Dlaczego wybrała pani ten zawód?
Od najmłodszych lat zawód policjanta wzbudzał mój szacunek. Wykonywana przez funkcjonariuszy praca bardzo mnie interesowała. Życie inaczej się jednak ułożyło, w zupełnie innym kierunku. Skończyłam szkołę ekonomiczną, ale zawód policjanta tkwił głęboko w mojej świadomości. Realizując poszczególne cele życiowe: dom, rodzina, dzieci, w pewnym momencie odezwała się potrzeba pełnienia w życiu czegoś wyjątkowego. Wróciły marzenia o policji i tak się zaczęło.
Czym się pani zajmuje w gołdapskiej komendzie?
W chwili obecnej pełnię obowiązki funkcjonariusza z referatu patrolowo-interwencyjnego. Jestem policjantką pierwszego kontaktu. Dodatkowo pełnię rolę rzecznika prasowego tutejszej komendy.
To znaczy, że mieszkańcy mogą się do pani zwracać ze swoimi problemami?
Jak najbardziej tak. Jeżeli są jakiekolwiek pytania czy uwagi, oczywiście można się do nas zwrócić. Postaramy się państwu pomóc w określonym zakresie.
Jak jest pani odbierana przez kolegów z pracy?
O to trzeba zapytać kolegów (śmiech). Sytuacja w pracy jest bardzo dobra. Współpraca pomiędzy policjantami układa się również dobrze. Jako kobieta nie jestem w żaden sposób dyskryminowana, ponieważ policjanci-kobiety traktowane są tak samo jak policjanci -mężczyźni.

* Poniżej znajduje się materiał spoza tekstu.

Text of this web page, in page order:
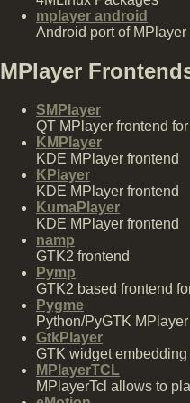
mplayer android
Android port of MPlayer
MPlayer
SMPlayer
QT MPlayer frontend
KMPlayer
KDE MPlayer frontend
KPlayer
KDE MPlayer frontend
KumaPlayer
KDE MPlayer frontend
namp
GTK2 frontend
Pymp
GTK2 based frontend
Pygme
Python/PyGTK
GtkPlayer
GTK widget
MPlayerTCL
MPlayerTcl allows to
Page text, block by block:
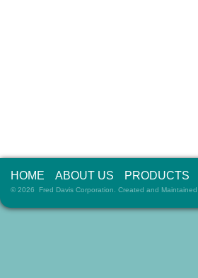
HOME ABOUT US PRODUCTS
© 2026 Fred Davis Corporation. Created and
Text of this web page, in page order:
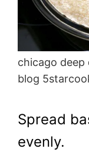
chicago
blog
Spread
evenly.
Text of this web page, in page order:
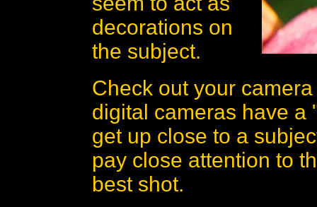
decorations on
the subject.
Check out your
digital cameras have a
get up close to a
pay close attention to
best shot.
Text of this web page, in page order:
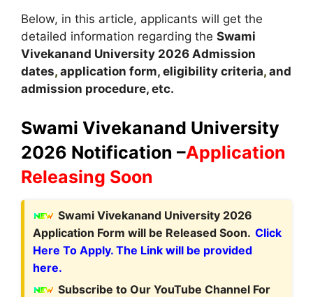
Below, in this article, applicants will get the
detailed information regarding the Swami
Vivekanand University 2026 Admission
dates, application form, eligibility criteria, and
admission procedure, etc.
Swami Vivekanand University
2026 Notification –Application
Releasing Soon
Swami Vivekanand University 2026
Application Form will be Released Soon. Click
Here To Apply. The Link will be provided
here.
Subscribe to Our YouTube Channel For
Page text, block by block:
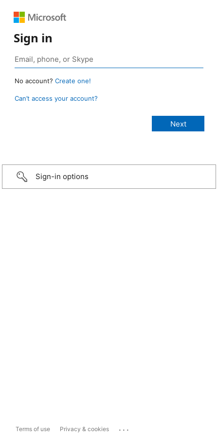
Sign in
No account? Create one!
Can’t access your account?
Sign-in options
Terms of use Privacy & cookies ...
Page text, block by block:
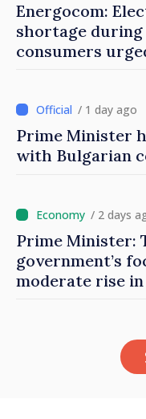
Energocom:
shortage during
consumers
/ 1 day ago
Prime Minister
with Bulgarian
/ 2 days
Prime Minister:
government’s
moderate rise
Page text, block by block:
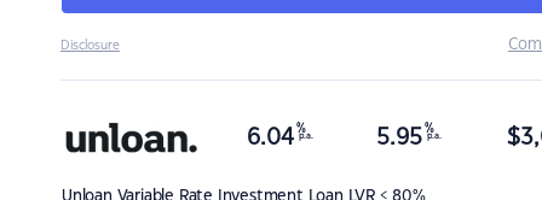
Disclosure
Unloan Variable Rate Investment Loan LVR < 80%
6.04 %
p.a. 5.95 %
p.a. $
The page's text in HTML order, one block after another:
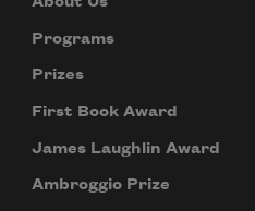
Programs
Prizes
First Book Award
James Laughlin Award
Ambroggio Prize
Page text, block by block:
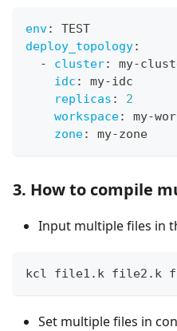
env:
TEST
deploy_topology:
-
cluster: my-
idc : my-idc
replicas :
2
workspace: my-
zone: my-zone
3. How to compile
Input multiple files in
kcl file1.k file2.k
Set multiple files in
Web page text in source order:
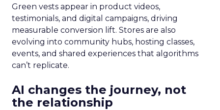
Green vests appear in product videos,
testimonials, and digital campaigns, driving
measurable conversion lift. Stores are also
evolving into community hubs, hosting classes,
events, and shared experiences that algorithms
can’t replicate.
AI changes the journey, not
the relationship
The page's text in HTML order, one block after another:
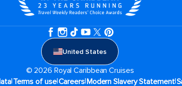
United States
© 2026 Royal Caribbean Cruises
|Terms of use|Careers|Modern Slavery Statement|
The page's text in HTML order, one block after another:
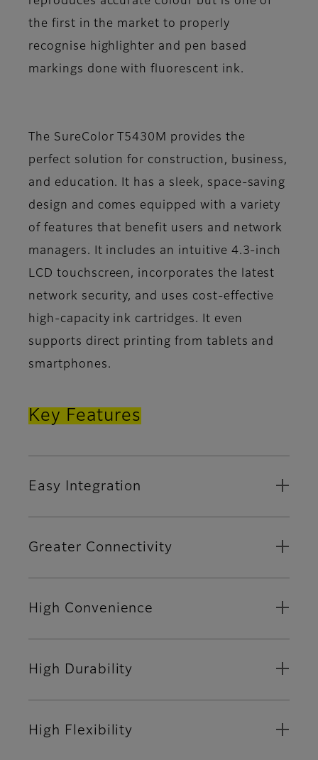
the first in the market to properly
recognise highlighter and pen based
markings done with fluorescent ink.
The SureColor T5430M provides the
perfect solution for construction, business,
and education. It has a sleek, space-saving
design and comes equipped with a variety
of features that benefit users and network
managers. It includes an intuitive 4.3-inch
LCD touchscreen, incorporates the latest
network security, and uses cost-effective
high-capacity ink cartridges. It even
supports direct printing from tablets and
smartphones.
Key Features
Easy Integration
Greater Connectivity
High Convenience
High Durability
High Flexibility
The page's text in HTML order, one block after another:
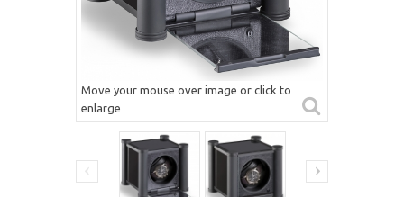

Czy kobiecie-policjantce jest łatwiej wykonywać swoją pracę niż mężczyźnie-policjantowi?
Myślę, że kobiety z natury podchodzą inaczej do różnych spraw niż mężczyźni. Niejednokrotnie bycie kobietą w policji pomaga, na przykład w sytuacjach, gdzie występuje przemoc w rodzinie, kiedy trzeba porozmawiać z ofiarą i do niej dotrzeć. W takich chwilach bycie kobietą to duży plus.

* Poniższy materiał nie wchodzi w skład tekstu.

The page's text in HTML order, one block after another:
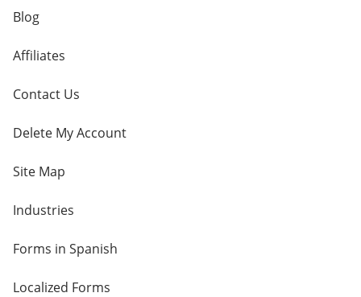
Blog
Affiliates
Contact Us
Delete My Account
Site Map
Industries
Forms in Spanish
Localized Forms
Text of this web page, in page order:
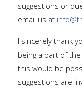
suggestions or
email us at
I sincerely thank
being a part of
this would be
suggestions are
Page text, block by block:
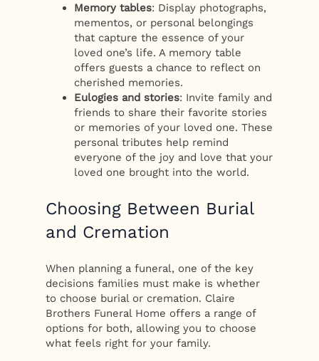
Memory tables: Display photographs,
mementos, or personal belongings
that capture the essence of your
loved one’s life. A memory table
offers guests a chance to reflect on
cherished memories.
Eulogies and stories: Invite family and
friends to share their favorite stories
or memories of your loved one. These
personal tributes help remind
everyone of the joy and love that your
loved one brought into the world.
Choosing Between Burial
and Cremation
When planning a funeral, one of the key
decisions families must make is whether
to choose burial or cremation. Claire
Brothers Funeral Home offers a range of
options for both, allowing you to choose
what feels right for your family.
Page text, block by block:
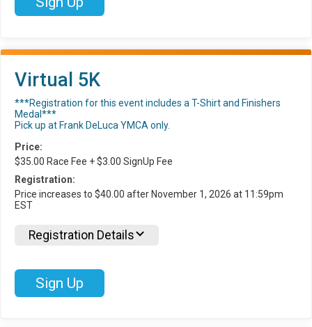
Virtual 5K
***Registration for this event includes a T-Shirt and Finishers
Medal***
Pick up at Frank DeLuca YMCA only.
Price:
$35.00 Race Fee + $3.00 SignUp Fee
Registration:
Price increases to $40.00 after November 1, 2026 at 11:59pm
EST
Registration Details
Sign Up
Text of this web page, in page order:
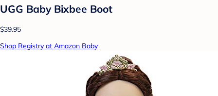
UGG Baby Bixbee Boot
$39.95
Shop Registry at Amazon Baby
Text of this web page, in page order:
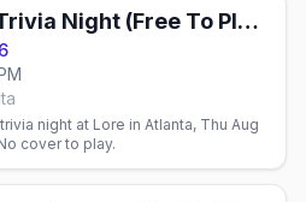
ANIME Trivia Night (Free To Play)
night at Lore in Atlanta, Thu Aug
cover to play.
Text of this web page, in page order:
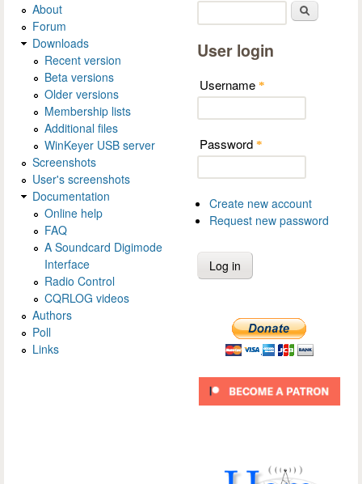
About
Forum
Downloads
Recent version
Beta versions
Older versions
Membership lists
Additional files
WinKeyer USB server
Screenshots
User's screenshots
Documentation
Online help
FAQ
A Soundcard Digimode
Interface
Radio Control
CQRLOG videos
Authors
Poll
Links
User login
Username *
Password *
Create new account
Request new password
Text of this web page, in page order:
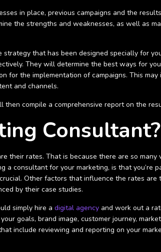
in place, previous campaigns and the
the strengths and weaknesses, as well as
that has been designed specially for
They will determine the best ways for
for the implementation of campaigns. This may
and channels.
compile a comprehensive report on the
Consultant?
their rates. That is because there are so many
consultant for your marketing, is that you’re
Other factors that influence the rates are
by their case studies.
simply hire a digital agency and work out a
goals, brand image, customer journey,
include reviewing and reporting on your
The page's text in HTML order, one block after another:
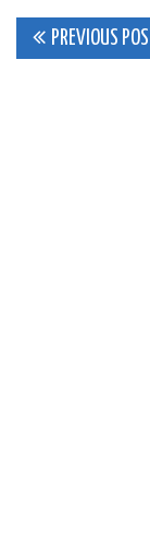
Post
PREVIOUS POST

Najtrudniejszy moment w pracy?
W dotychczasowej mojej pracy nie miałam tak trudnych momentów, z którymi nie mogłabym sobie poradzić. Oczywiście pomoc przełożonych i kolegów z pracy jest bezcenna zważywszy na fakt, iż jestem na etapie zdobywania jeszcze wiedzy.
Czy chciałaby pani zamienić ten zawód na zupełnie inny?
Zdecydowanie nie. W tej chwili nie wyobrażam sobie, że mogłabym robić coś innego. Odnalazłam się w tej pracy i podoba mi się to, co robię.
Co robi pani w wolnym czasie?
Niestety, nie mam go wiele, ale każdy wolny czas spędzam w gronie rodzinnym.
Dziękujemy za rozmowę.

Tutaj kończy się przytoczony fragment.